Multiple exciton dissociation and hot electron extraction by ultrafast interfacial electron transfer from PbS QDs

• The electron and hole dynamics can be separated by probing their respective intraband transitions by the transient absorption spectroscopy.
• The multiple exciton generation in the PbS quantum dots cannot be affected in the presence of the electron acceptors.
• The strong electronic coupling between PbS quantum dots and TiO2 will lead to a spectral broadening.
• The electron transfer time from PbS quantum dots to TiO2 is less than 150 fs due to the strong coupling.

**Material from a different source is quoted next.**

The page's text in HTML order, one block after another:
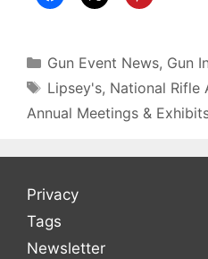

In addition to size dependent optical properties, strong quantum confinement in semiconductor nanoparticles (QDs) also affects their exciton relaxation, annihilation and dissociation dynamics, leading to their potential applications in third generation solar energy conversion devices. Multiple exciton generation and hot electron extraction have been proposed as potential approaches to increase the solar conversion efficiencies beyond the Shockley–Queisser limit in QD based solar cells. A common challenge faced by these two approaches is the need for ultrafast exciton dissociation to compete with ultrafast carrier cooling and exciton annihilation. In this review, we summarize our recent studies on multiple exciton generation and dissociation dynamics in PbS-MB+ complexes as well as strong electronic coupling and ultrafast electron transfer from PbS QDs to TiO2 nanocrystalline thin films. In PbS-MB+ complexes, we demonstrate that the multiple exciton generation efficiency in PbS QDs are unaffected by the presence of electron acceptors, and the multiple excitons can be fully dissociated by these acceptors via ultrafast electron transfer. For PbS QDs on TiO2 nanocrystalline films, we observe strong electronic coupling induced broadening of the 1S exciton band, which indicates a ∼6 fs electron transfer process according to the Newns–Anderson model of chemisorption. This transfer time is faster than the reported hot electron relaxation time (a few hundred femtosecond), which suggests the feasibility of hot electron extraction prior to their relaxation in these materials.